Apapun keilmuan, program studi atau jurusan anda, self leadership menjadi fondasi seorang Dosen untuk dapat mendidik mahasiswanya. Dengan kata lain, mahasiswa boleh saja memiliki kualitas keterampilan akademik dan keilmuan yang mumpuni, tetapi jika dirinya tak dapat mengolahnya dalam kehidupan, maka bukan saja dirinya yang akan menjadi korban, tetapi juga masyarakat tidak akan mendapatkan dampak positif maupun manfaat dari hasil sebuah pendidikan. Perubahan sosial ke arah yang lebih baik tidak akan terjadi.
Visi seorang Dosen hendaknya berkorelasi dengan visi Program Studi atau Jurusan di mana dia mendidik. Visi Program Studi hendaknya selaras dengan visi yang dimiliki Fakultas. Dengan sendirinya, visi Fakultas perlu linear dengan visi Universitas. Dan, jangan lupakan, visi Universitas sejatinya selalu mendukung terciptanya visi Bangsa Indonesia. Di sinilah letak krusialitas suatu pendidikan bila ingin membangun peradaban bangsa.

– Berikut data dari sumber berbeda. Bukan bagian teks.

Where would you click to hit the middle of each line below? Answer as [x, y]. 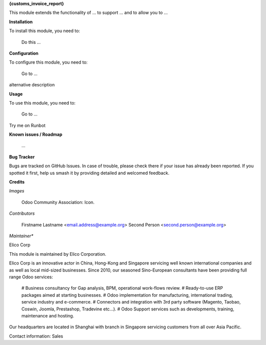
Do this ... [31, 42]
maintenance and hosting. [48, 315]
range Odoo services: [31, 277]
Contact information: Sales [36, 336]
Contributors [22, 213]
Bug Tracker [22, 157]
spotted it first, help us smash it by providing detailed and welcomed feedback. [89, 173]
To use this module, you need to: [42, 103]
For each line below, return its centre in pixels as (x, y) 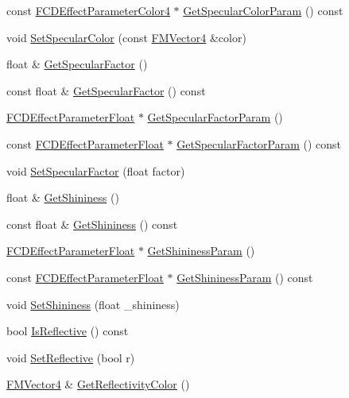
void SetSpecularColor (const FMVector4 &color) (126, 37)
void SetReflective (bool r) (71, 357)
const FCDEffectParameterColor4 (88, 10)
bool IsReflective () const (68, 331)
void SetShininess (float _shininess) (93, 304)
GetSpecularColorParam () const (263, 10)
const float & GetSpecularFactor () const (106, 90)
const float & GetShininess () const (92, 224)
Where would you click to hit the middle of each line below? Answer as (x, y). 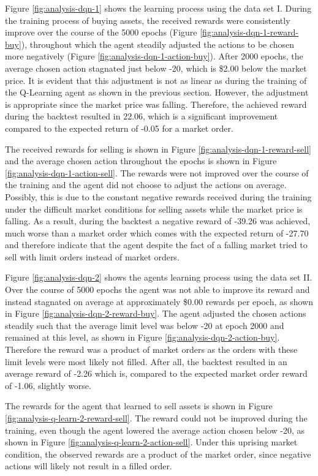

Anda yang berprofesi sebagai Dosen, sadarilah bahwa anda merupakan salah satu kunci keberhasilan, tidak hanya untuk Program Studi, Fakultas maupun Universitas di mana anda mengajar, tetapi juga untuk Bangsa Indonesia di dalam mewujudkan kemerdekaan, persatuan, kedaulatan, keadilan dan kemakmuran rakyat. Oleh sebab itu, tanyakanlah pada diri anda: “Sudahkah aku memiliki visi, tujuan, perencanaan hidup serta kualitas motivasi yang tepat? Sudahkah aku berproses melalui self leadership semacam ini?”
Antono Wahyudi adalah seorang Dosen Program Studi Sastra Inggris, Fakultas Bahasa, Universitas Ma Chung, Malang.